[Data items]

BEGIN

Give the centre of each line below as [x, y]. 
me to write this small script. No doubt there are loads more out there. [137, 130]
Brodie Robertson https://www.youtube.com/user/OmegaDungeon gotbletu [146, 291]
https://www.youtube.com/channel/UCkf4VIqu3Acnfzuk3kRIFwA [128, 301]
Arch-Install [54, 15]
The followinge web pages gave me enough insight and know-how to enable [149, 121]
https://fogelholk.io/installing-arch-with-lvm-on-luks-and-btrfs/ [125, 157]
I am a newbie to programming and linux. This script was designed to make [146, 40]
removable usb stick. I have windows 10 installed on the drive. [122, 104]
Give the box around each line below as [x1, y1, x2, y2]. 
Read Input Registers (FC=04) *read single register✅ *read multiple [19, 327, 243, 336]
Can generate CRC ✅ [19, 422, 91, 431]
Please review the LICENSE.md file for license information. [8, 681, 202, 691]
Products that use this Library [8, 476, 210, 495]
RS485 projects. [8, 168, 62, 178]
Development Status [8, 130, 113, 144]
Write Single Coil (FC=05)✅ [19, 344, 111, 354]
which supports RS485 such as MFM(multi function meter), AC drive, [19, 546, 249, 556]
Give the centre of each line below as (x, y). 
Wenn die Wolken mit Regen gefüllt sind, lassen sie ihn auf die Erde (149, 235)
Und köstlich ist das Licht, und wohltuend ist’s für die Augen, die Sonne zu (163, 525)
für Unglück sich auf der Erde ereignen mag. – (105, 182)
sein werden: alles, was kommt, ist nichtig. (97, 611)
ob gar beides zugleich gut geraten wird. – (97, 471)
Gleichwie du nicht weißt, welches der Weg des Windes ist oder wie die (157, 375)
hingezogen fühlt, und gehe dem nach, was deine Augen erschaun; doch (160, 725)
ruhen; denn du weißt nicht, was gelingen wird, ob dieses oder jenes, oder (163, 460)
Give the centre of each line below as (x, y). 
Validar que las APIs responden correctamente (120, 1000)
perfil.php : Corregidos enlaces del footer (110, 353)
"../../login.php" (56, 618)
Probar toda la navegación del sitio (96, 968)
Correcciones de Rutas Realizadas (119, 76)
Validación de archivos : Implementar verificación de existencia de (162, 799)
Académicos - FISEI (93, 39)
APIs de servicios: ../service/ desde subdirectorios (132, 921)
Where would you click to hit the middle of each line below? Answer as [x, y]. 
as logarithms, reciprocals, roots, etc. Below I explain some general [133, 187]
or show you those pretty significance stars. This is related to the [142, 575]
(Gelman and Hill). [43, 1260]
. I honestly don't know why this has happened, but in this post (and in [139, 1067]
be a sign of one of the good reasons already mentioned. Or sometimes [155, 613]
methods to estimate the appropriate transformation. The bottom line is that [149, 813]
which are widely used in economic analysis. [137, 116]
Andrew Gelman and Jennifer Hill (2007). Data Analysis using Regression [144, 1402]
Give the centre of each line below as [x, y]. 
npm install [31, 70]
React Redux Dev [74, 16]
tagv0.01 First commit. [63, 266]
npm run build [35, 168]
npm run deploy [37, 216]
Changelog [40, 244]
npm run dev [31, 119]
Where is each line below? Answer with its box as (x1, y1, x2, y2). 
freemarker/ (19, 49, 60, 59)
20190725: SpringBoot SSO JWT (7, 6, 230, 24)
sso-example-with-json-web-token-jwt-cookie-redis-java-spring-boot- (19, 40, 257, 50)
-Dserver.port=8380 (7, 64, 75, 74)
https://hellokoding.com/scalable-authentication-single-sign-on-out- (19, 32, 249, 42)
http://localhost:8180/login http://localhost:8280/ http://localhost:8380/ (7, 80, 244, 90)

END

> **Directions for this task**: Copy the records above exactly, please, but only from the first line through the line containing "Write Single Coil".

> **Solved problem**:
Give the centre of each line below as [x, y]. 
me to write this small script. No doubt there are loads more out there. [137, 130]
Brodie Robertson https://www.youtube.com/user/OmegaDungeon gotbletu [146, 291]
https://www.youtube.com/channel/UCkf4VIqu3Acnfzuk3kRIFwA [128, 301]
Arch-Install [54, 15]
The followinge web pages gave me enough insight and know-how to enable [149, 121]
https://fogelholk.io/installing-arch-with-lvm-on-luks-and-btrfs/ [125, 157]
I am a newbie to programming and linux. This script was designed to make [146, 40]
removable usb stick. I have windows 10 installed on the drive. [122, 104]
Give the box around each line below as [x1, y1, x2, y2]. 
Read Input Registers (FC=04) *read single register✅ *read multiple [19, 327, 243, 336]
Can generate CRC ✅ [19, 422, 91, 431]
Please review the LICENSE.md file for license information. [8, 681, 202, 691]
Products that use this Library [8, 476, 210, 495]
RS485 projects. [8, 168, 62, 178]
Development Status [8, 130, 113, 144]
Write Single Coil (FC=05)✅ [19, 344, 111, 354]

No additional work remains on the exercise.